THE INPUT:
+ + + + +

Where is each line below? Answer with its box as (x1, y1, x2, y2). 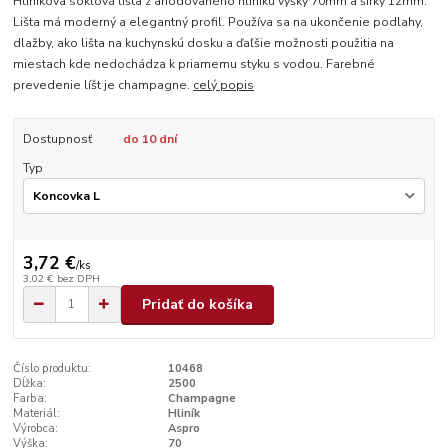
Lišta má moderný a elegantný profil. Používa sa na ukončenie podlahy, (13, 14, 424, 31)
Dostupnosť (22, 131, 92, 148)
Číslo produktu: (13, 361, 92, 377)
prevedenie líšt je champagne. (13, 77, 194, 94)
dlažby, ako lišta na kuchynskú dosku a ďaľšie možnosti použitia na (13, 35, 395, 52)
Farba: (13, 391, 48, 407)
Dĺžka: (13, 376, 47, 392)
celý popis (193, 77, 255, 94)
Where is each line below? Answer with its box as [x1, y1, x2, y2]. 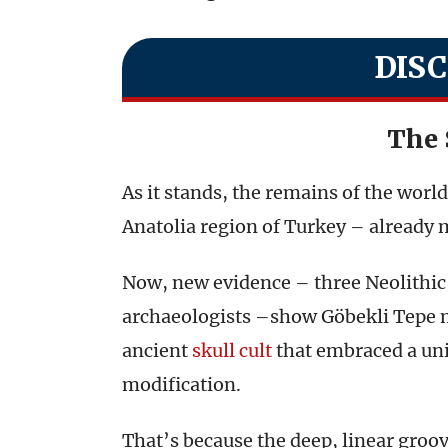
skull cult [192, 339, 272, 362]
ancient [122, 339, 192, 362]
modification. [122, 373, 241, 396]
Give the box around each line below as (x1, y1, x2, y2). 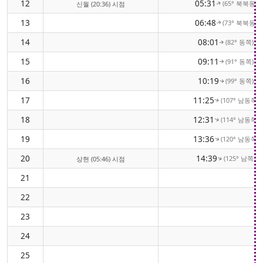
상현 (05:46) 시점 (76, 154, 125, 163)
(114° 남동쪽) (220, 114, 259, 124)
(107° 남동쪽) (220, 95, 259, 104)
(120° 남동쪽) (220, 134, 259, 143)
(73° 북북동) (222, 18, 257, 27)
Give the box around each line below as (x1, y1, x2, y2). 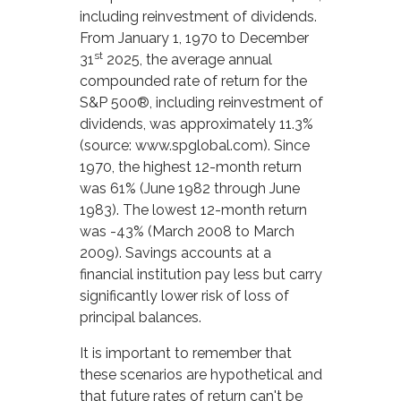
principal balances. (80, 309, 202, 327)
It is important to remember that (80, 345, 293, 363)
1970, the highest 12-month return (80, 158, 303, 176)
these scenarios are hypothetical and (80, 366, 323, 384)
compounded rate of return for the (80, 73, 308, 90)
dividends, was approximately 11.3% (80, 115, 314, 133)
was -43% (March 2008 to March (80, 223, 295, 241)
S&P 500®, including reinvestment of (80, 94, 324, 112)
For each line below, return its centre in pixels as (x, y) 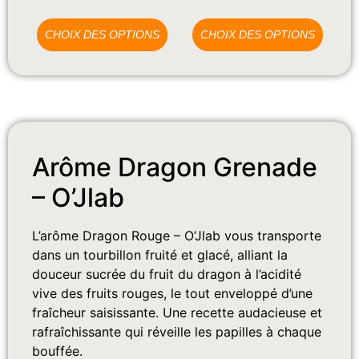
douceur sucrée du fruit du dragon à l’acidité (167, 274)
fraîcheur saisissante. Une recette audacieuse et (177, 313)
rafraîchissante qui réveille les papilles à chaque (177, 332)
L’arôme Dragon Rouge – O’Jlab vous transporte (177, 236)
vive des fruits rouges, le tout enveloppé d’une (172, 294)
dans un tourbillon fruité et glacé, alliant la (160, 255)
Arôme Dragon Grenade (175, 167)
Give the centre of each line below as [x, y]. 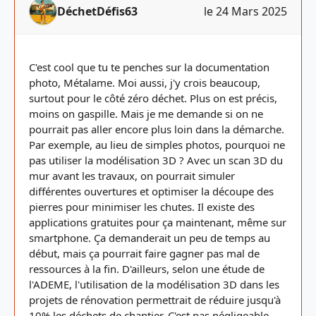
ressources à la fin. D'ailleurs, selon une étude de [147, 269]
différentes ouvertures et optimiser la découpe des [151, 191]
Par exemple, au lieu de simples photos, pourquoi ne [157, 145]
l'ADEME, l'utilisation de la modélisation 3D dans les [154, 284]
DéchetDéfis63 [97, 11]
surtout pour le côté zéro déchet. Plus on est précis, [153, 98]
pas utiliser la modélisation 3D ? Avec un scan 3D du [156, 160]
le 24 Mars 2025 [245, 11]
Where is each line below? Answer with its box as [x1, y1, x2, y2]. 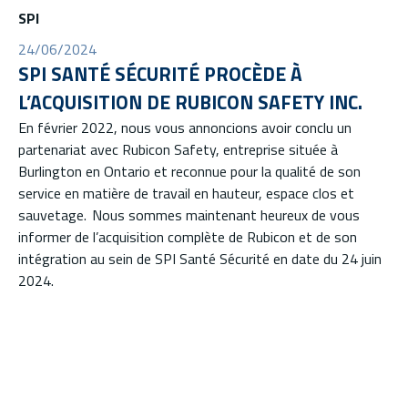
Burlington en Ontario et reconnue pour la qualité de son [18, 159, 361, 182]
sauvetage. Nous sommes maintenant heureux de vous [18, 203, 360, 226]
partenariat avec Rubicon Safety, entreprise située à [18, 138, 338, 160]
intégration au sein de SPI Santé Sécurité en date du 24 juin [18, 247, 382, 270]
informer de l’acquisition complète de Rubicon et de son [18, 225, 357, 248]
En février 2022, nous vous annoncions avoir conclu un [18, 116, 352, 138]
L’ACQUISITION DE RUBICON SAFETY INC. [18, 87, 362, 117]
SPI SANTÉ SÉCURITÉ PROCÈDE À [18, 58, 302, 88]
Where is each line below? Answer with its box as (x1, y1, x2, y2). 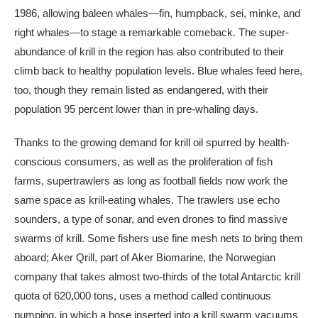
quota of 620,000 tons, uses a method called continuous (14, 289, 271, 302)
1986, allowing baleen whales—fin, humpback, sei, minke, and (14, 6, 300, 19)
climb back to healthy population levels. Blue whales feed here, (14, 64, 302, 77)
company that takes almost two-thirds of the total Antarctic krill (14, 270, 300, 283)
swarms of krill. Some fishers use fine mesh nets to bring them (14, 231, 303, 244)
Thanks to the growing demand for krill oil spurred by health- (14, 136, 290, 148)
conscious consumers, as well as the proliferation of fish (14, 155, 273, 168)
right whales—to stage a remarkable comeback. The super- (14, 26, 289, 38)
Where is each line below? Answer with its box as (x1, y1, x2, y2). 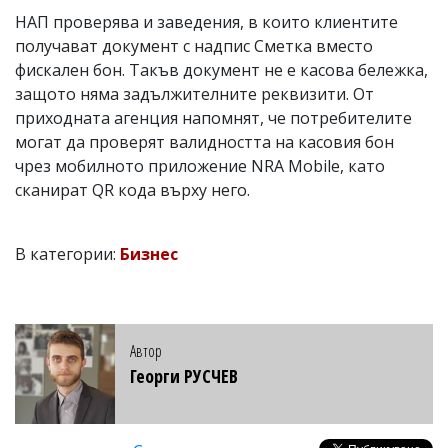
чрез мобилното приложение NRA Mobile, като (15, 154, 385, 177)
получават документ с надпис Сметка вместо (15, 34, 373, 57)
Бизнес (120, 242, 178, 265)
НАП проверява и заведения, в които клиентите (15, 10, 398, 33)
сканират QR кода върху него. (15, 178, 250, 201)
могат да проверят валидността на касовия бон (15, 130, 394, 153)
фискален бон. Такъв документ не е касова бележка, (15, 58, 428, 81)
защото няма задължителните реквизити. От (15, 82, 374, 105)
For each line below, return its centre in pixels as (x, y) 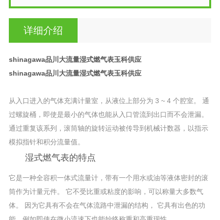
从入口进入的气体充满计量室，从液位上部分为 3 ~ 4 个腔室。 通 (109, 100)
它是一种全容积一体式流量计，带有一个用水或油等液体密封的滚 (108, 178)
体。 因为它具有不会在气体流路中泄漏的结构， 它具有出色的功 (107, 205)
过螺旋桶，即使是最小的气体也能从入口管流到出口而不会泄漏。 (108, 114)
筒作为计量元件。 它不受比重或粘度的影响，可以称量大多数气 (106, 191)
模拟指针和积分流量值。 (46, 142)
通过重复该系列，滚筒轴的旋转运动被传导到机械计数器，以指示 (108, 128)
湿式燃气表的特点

+ + + + +

Word for word, give the entries back in full; the pictures do not belong in the copy.

RESULT OF THE TASK:
Where is each line below? Answer with its box as (x1, y1, x2, y2). 
Lišta má moderný a elegantný profil. Používa sa na ukončenie podlahy, (13, 14, 424, 31)
Dostupnosť (22, 131, 92, 148)
Číslo produktu: (13, 361, 92, 377)
prevedenie líšt je champagne. (13, 77, 194, 94)
dlažby, ako lišta na kuchynskú dosku a ďaľšie možnosti použitia na (13, 35, 395, 52)
Farba: (13, 391, 48, 407)
Dĺžka: (13, 376, 47, 392)
celý popis (193, 77, 255, 94)
Where is each line below? Answer with its box as [x1, y1, x2, y2]. 
skull cult [192, 339, 272, 362]
ancient [122, 339, 192, 362]
modification. [122, 373, 241, 396]
Give the box around each line below as (x1, y1, x2, y2). 
상현 (05:46) 시점 (76, 154, 125, 163)
(114° 남동쪽) (220, 114, 259, 124)
(107° 남동쪽) (220, 95, 259, 104)
(120° 남동쪽) (220, 134, 259, 143)
(73° 북북동) (222, 18, 257, 27)
Give the box around each line below as (x1, y1, x2, y2). 
principal balances. (80, 309, 202, 327)
It is important to remember that (80, 345, 293, 363)
1970, the highest 12-month return (80, 158, 303, 176)
these scenarios are hypothetical and (80, 366, 323, 384)
compounded rate of return for the (80, 73, 308, 90)
dividends, was approximately 11.3% (80, 115, 314, 133)
was -43% (March 2008 to March (80, 223, 295, 241)
S&P 500®, including reinvestment of (80, 94, 324, 112)
For each line below, return its centre in pixels as (x, y) 
douceur sucrée du fruit du dragon à l’acidité (167, 274)
fraîcheur saisissante. Une recette audacieuse et (177, 313)
rafraîchissante qui réveille les papilles à chaque (177, 332)
L’arôme Dragon Rouge – O’Jlab vous transporte (177, 236)
vive des fruits rouges, le tout enveloppé d’une (172, 294)
dans un tourbillon fruité et glacé, alliant la (160, 255)
Arôme Dragon Grenade (175, 167)
Give the centre of each line below as [x, y]. 
ressources à la fin. D'ailleurs, selon une étude de [147, 269]
différentes ouvertures et optimiser la découpe des [151, 191]
Par exemple, au lieu de simples photos, pourquoi ne [157, 145]
l'ADEME, l'utilisation de la modélisation 3D dans les [154, 284]
DéchetDéfis63 [97, 11]
surtout pour le côté zéro déchet. Plus on est précis, [153, 98]
pas utiliser la modélisation 3D ? Avec un scan 3D du [156, 160]
le 24 Mars 2025 [245, 11]
Where is each line below? Answer with its box as [x1, y1, x2, y2]. 
Burlington en Ontario et reconnue pour la qualité de son [18, 159, 361, 182]
sauvetage. Nous sommes maintenant heureux de vous [18, 203, 360, 226]
partenariat avec Rubicon Safety, entreprise située à [18, 138, 338, 160]
intégration au sein de SPI Santé Sécurité en date du 24 juin [18, 247, 382, 270]
informer de l’acquisition complète de Rubicon et de son [18, 225, 357, 248]
En février 2022, nous vous annoncions avoir conclu un [18, 116, 352, 138]
L’ACQUISITION DE RUBICON SAFETY INC. [18, 87, 362, 117]
SPI SANTÉ SÉCURITÉ PROCÈDE À [18, 58, 302, 88]
Where is each line below? Answer with its box as (x1, y1, x2, y2). 
quota of 620,000 tons, uses a method called continuous (14, 289, 271, 302)
1986, allowing baleen whales—fin, humpback, sei, minke, and (14, 6, 300, 19)
climb back to healthy population levels. Blue whales feed here, (14, 64, 302, 77)
company that takes almost two-thirds of the total Antarctic krill (14, 270, 300, 283)
swarms of krill. Some fishers use fine mesh nets to bring them (14, 231, 303, 244)
Thanks to the growing demand for krill oil spurred by health- (14, 136, 290, 148)
conscious consumers, as well as the proliferation of fish (14, 155, 273, 168)
right whales—to stage a remarkable comeback. The super- (14, 26, 289, 38)
Where is each line below? Answer with its box as (x1, y1, x2, y2). 
чрез мобилното приложение NRA Mobile, като (15, 154, 385, 177)
получават документ с надпис Сметка вместо (15, 34, 373, 57)
Бизнес (120, 242, 178, 265)
НАП проверява и заведения, в които клиентите (15, 10, 398, 33)
сканират QR кода върху него. (15, 178, 250, 201)
могат да проверят валидността на касовия бон (15, 130, 394, 153)
фискален бон. Такъв документ не е касова бележка, (15, 58, 428, 81)
защото няма задължителните реквизити. От (15, 82, 374, 105)
For each line below, return its centre in pixels as (x, y) 
从入口进入的气体充满计量室，从液位上部分为 3 ~ 4 个腔室。 通 (109, 100)
它是一种全容积一体式流量计，带有一个用水或油等液体密封的滚 (108, 178)
体。 因为它具有不会在气体流路中泄漏的结构， 它具有出色的功 (107, 205)
过螺旋桶，即使是最小的气体也能从入口管流到出口而不会泄漏。 (108, 114)
筒作为计量元件。 它不受比重或粘度的影响，可以称量大多数气 (106, 191)
模拟指针和积分流量值。 (46, 142)
通过重复该系列，滚筒轴的旋转运动被传导到机械计数器，以指示 (108, 128)
湿式燃气表的特点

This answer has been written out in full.